Among HIV-infected patients, statins remain the mainstay for the management of dyslipidemia in routine clinical care, followed by fibrates. A significant high risk of metabolic disorders among patients with SRD is implicated by heavy tobacco use and prevalent lopinavir/r-based treatment. Significantly low rate of lipid-lowering agent use in this population underscores the importance of lipid disorder scrutiny and cART treatment optimization for HIV-infected patients with SRD.

摘要

背景

联合抗逆转录病毒疗法(cART)的使用显著降低了与人类免疫缺陷病毒(HIV)感染相关的发病率和死亡率。脂质紊乱,包括脂肪代谢障碍、高甘油三酯血症和高胆固醇血症,仍然是长期接受cART治疗的患者中最常报告的代谢紊乱。越来越多的证据表明药物滥用与血糖控制不佳和糖尿病并发症之间存在关联。物质相关障碍(SRD)可能会增加代谢综合征的风险。

材料与方法

这项回顾性队列研究的目的是检查HIV感染人群中SRD、cART与降脂药物使用之间的关系。

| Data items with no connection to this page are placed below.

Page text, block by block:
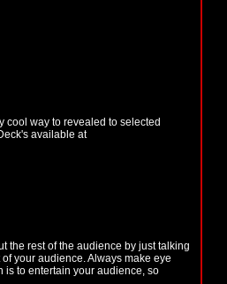
cool way to revealed to selected
available at
the rest of the audience by just talking
your audience. Always make eye
is to entertain your audience, so
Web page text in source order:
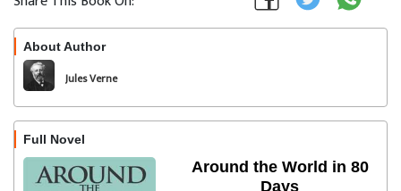
About Author
Jules Verne
Full Novel
Around the World in 80
Days
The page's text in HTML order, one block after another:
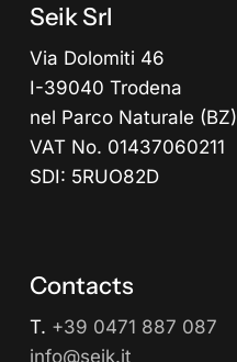
Seik Srl
Via Dolomiti 46
I-39040 Trodena
nel Parco Naturale (BZ)
VAT No. 01437060211
SDI: 5RUO82D
Contacts
T. +39 0471 887 087
info@seik.it
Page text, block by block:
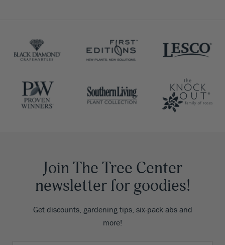
Join The Tree Center
newsletter for goodies!
Get discounts, gardening tips, six-pack abs and
more!
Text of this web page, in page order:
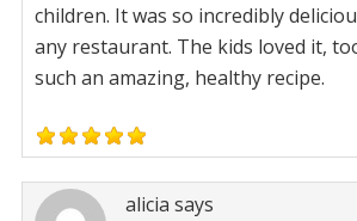
children. It was so incredibly
any restaurant. The kids loved it,
such an amazing, healthy recipe.
alicia says
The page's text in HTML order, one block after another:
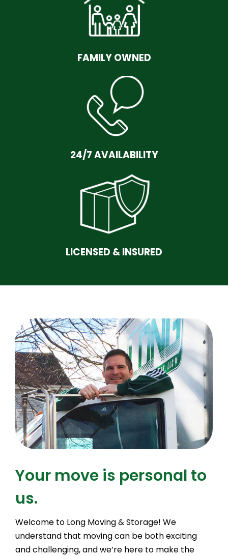
FAMILY OWNED
24/7 AVAILABILITY
LICENSED & INSURED
Your move is personal to
us.
Welcome to Long Moving & Storage! We
understand that moving can be both exciting
and challenging, and we’re here to make the
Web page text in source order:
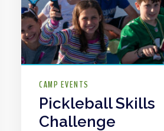
CAMP EVENTS
Pickleball Skills
Challenge
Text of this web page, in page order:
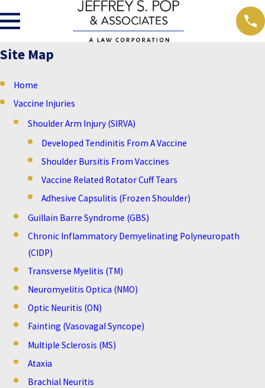
Site Map
Home
Vaccine Injuries
Shoulder Arm Injury (SIRVA)
Developed Tendinitis From A Vaccine
Shoulder Bursitis From Vaccines
Vaccine Related Rotator Cuff Tears
Adhesive Capsulitis (Frozen Shoulder)
Guillain Barre Syndrome (GBS)
Chronic Inflammatory Demyelinating Polyneuropath
(CIDP)
Transverse Myelitis (TM)
Neuromyelitis Optica (NMO)
Optic Neuritis (ON)
Fainting (Vasovagal Syncope)
Multiple Sclerosis (MS)
Ataxia
Brachial Neuritis
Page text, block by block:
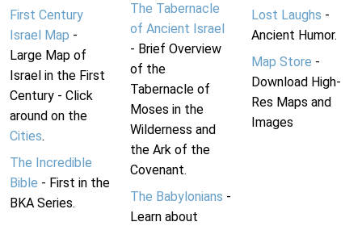
First Century
Israel Map -
Large Map of
Israel in the First
Century - Click
around on the
Cities.
The Incredible
Bible - First in the
BKA Series.
The Tabernacle
of Ancient Israel
- Brief Overview
of the
Tabernacle of
Moses in the
Wilderness and
the Ark of the
Covenant.
The Babylonians -
Learn about
Lost Laughs -
Ancient Humor.
Map Store -
Download High-
Res Maps and
Images
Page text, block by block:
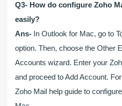
Q3- How do configure Zoho
easily?
Ans- In Outlook for Mac, go to
option. Then, choose the Other
Accounts wizard. Enter your
and proceed to Add Account.
Zoho Mail help guide to
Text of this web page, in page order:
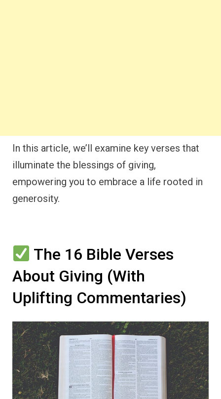
In this article, we’ll examine key verses that
illuminate the blessings of giving,
empowering you to embrace a life rooted in
generosity.
The 16 Bible Verses
About Giving (With
Uplifting Commentaries)
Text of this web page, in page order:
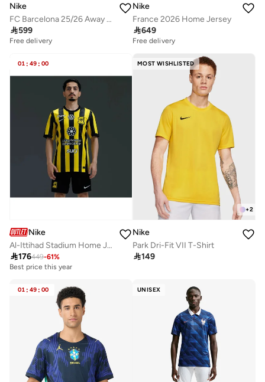
Nike
FC Barcelona 25/26 Away Jersey
599
Free delivery
Nike
France 2026 Home Jersey
649
Free delivery
01 : 49 : 00
Nike
Al-Ittihad Stadium Home Jersey
176449-61%
Best price this year
MOST WISHLISTED
+2
Nike
Park Dri-Fit VII T-Shirt
149
01 : 49 : 00 UNISEX
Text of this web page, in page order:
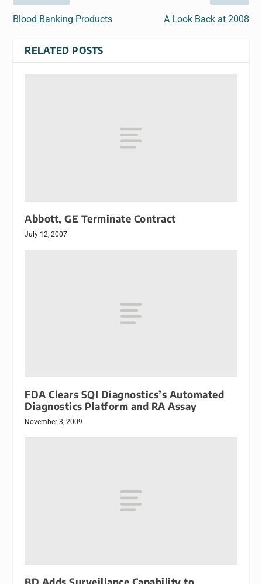
Blood Banking Products A Look Back at 2008
RELATED POSTS
Abbott, GE Terminate Contract
July 12, 2007
FDA Clears SQI Diagnostics’s Automated
Diagnostics Platform and RA Assay
November 3, 2009
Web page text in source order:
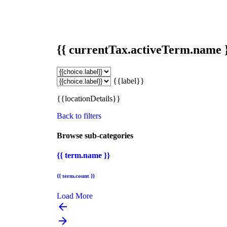
{{ currentTax.activeTerm.name
{{label}}
{{locationDetails}}
Back to filters
Browse sub-categories
{{ term.name }}
{{ term.count }}
Load More
arrow_backward
arrow_forward
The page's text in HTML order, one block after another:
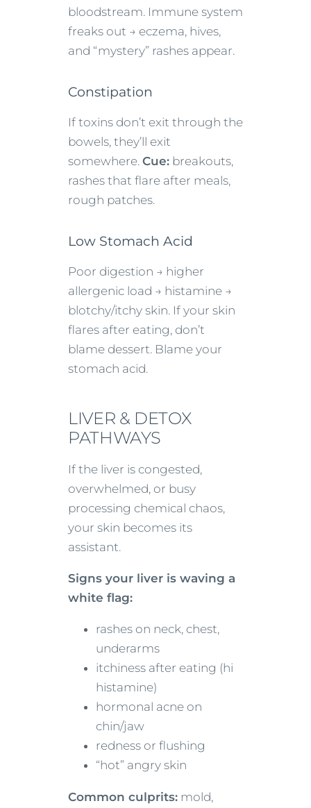
bloodstream. Immune system
freaks out → eczema, hives,
and “mystery” rashes appear.
Constipation
If toxins don’t exit through the
bowels, they’ll exit
somewhere. Cue: breakouts,
rashes that flare after meals,
rough patches.
Low Stomach Acid
Poor digestion → higher
allergenic load → histamine →
blotchy/itchy skin. If your skin
flares after eating, don’t
blame dessert. Blame your
stomach acid.
LIVER & DETOX
PATHWAYS
If the liver is congested,
overwhelmed, or busy
processing chemical chaos,
your skin becomes its
assistant.
Signs your liver is waving a
white flag:
rashes on neck, chest,
underarms
itchiness after eating (hi
histamine)
hormonal acne on
chin/jaw
redness or flushing
“hot” angry skin
Common culprits: mold,
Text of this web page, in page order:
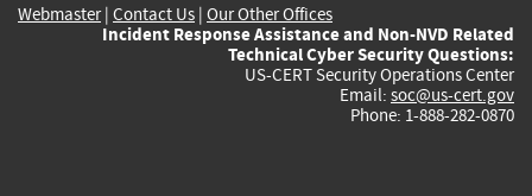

患者接受基于依非韦伦或蛋白酶抑制剂的cART治疗至少6个月。从医疗记录中检索处方信息。主要结局是使用降脂药物,包括他汀类药物、贝特类药物和鱼油。评估了SRD和cART对降脂药物使用的影响。

结果

共纳入276例HIV感染患者,90例(33%)使用了降脂药物,31例(34%)患有SRD。吸烟在患有SRD的患者中很普遍(84%对15%,p<0.001)。他汀类药物是血脂异常管理的主要药物(66%),其次是贝特类药物(24%)、ω-3脂肪酸(5%)、烟酸(3%)和胆固醇吸收抑制剂(3%)。未患SRD的患者使用他汀类药物或贝特类药物的比例显著高于患SRD的患者(40%对23%,p=0.005)。包括依非韦伦和蛋白酶抑制剂在内的cART类型似乎对降脂药物的使用模式没有显著影响。洛匹那韦/利托那韦(lopinavir/r)大多用于患有SRD的患者(25%对8%,p=0.02)。

结论

在HIV感染患者中,他汀类药物仍然是常规临床护理中血脂异常管理的主要药物,其次是贝特类药物。大量吸烟和普遍使用基于洛匹那韦/利托那韦的治疗表明患有SRD的患者存在代谢紊乱高风险。该人群中降脂药物使用率显著较低,这凸显了对患有SRD的HIV感染患者进行脂质紊乱检查和优化cART治疗的重要性。